··· Information shown ···
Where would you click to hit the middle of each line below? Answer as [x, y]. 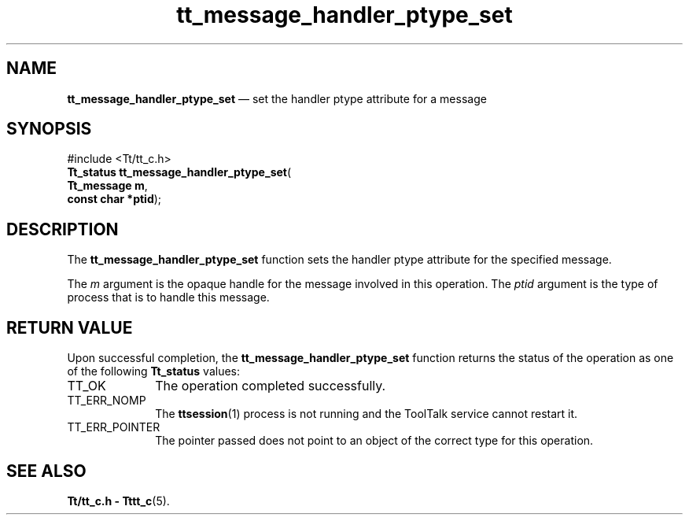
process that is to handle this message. [168, 297]
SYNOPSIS [49, 129]
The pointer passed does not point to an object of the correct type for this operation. [374, 441]
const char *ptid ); [114, 199]
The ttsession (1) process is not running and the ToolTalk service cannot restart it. [367, 414]
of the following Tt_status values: [154, 371]
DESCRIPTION [63, 229]
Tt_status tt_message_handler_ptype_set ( [179, 172]
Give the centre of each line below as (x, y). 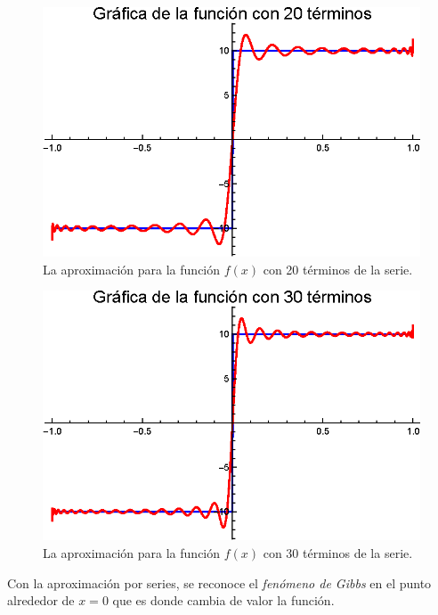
···
What the task asks: Could you set down every record above exactly as written, leaving out the pictures?

Output for this task:
Where would you click to hit the middle of each line below? Answer as [x, y]. 
process that is to handle this message. [168, 297]
SYNOPSIS [49, 129]
The pointer passed does not point to an object of the correct type for this operation. [374, 441]
const char *ptid ); [114, 199]
The ttsession (1) process is not running and the ToolTalk service cannot restart it. [367, 414]
of the following Tt_status values: [154, 371]
DESCRIPTION [63, 229]
Tt_status tt_message_handler_ptype_set ( [179, 172]
Give the centre of each line below as (x, y). 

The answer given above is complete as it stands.